** Study material follows **

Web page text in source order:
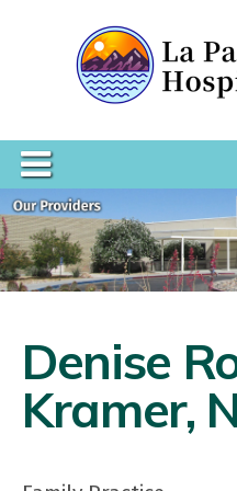
Denise
Kramer,
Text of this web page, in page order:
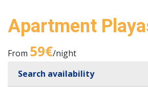
Apartment
From 59€/night
Search availability
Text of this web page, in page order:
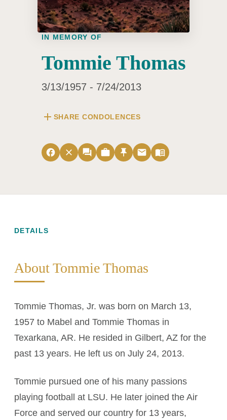
IN MEMORY OF
Tommie Thomas
3/13/1957 - 7/24/2013
add SHARE CONDOLENCES
facebook close forum work push_pin email menu_book
DETAILS
About Tommie Thomas
Tommie Thomas, Jr. was born on March 13,
1957 to Mabel and Tommie Thomas in
Texarkana, AR. He resided in Gilbert, AZ for the
past 13 years. He left us on July 24, 2013.
Tommie pursued one of his many passions
playing football at LSU. He later joined the Air
Force and served our country for 13 years,
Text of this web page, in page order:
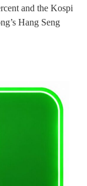
and the Kospi
Hang Seng
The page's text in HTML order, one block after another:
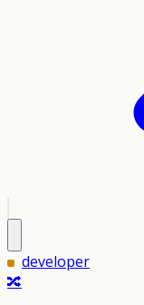
developer
🔀
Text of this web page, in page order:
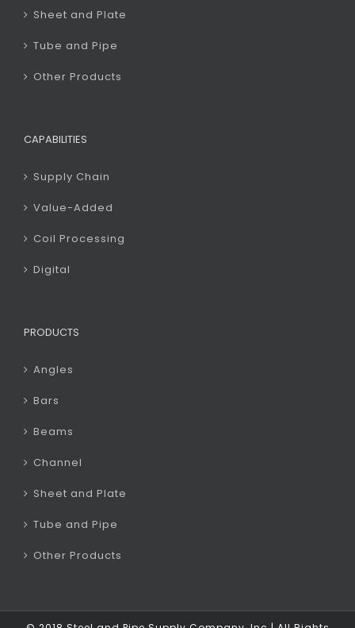
Sheet and Plate
Tube and Pipe
Other Products
CAPABILITIES
Supply Chain
Value-Added
Coil Processing
Digital
PRODUCTS
Angles
Bars
Beams
Channel
Sheet and Plate
Tube and Pipe
Other Products
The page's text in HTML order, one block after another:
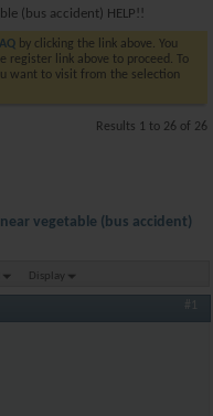
(bus accident) HELP!!
by clicking the link above. You
register link above to proceed. To
want to visit from the selection
Results 1 to 26 of 26
vegetable (bus accident)
Display
#1

** End of Study material **

| Exercise prompt |
From the first line to the last, print the records exactly; leave out the pictures.

| Reply to the task |
Web page text in source order:
Denise
Kramer,
Text of this web page, in page order:
Apartment
From 59€/night
Search availability
Text of this web page, in page order:
IN MEMORY OF
Tommie Thomas
3/13/1957 - 7/24/2013
add SHARE CONDOLENCES
facebook close forum work push_pin email menu_book
DETAILS
About Tommie Thomas
Tommie Thomas, Jr. was born on March 13,
1957 to Mabel and Tommie Thomas in
Texarkana, AR. He resided in Gilbert, AZ for the
past 13 years. He left us on July 24, 2013.
Tommie pursued one of his many passions
playing football at LSU. He later joined the Air
Force and served our country for 13 years,
Text of this web page, in page order:
and the Kospi
Hang Seng
The page's text in HTML order, one block after another:
developer
🔀
Text of this web page, in page order:
Sheet and Plate
Tube and Pipe
Other Products
CAPABILITIES
Supply Chain
Value-Added
Coil Processing
Digital
PRODUCTS
Angles
Bars
Beams
Channel
Sheet and Plate
Tube and Pipe
Other Products
The page's text in HTML order, one block after another:
(bus accident) HELP!!
by clicking the link above. You
register link above to proceed. To
want to visit from the selection
Results 1 to 26 of 26
vegetable (bus accident)
Display
#1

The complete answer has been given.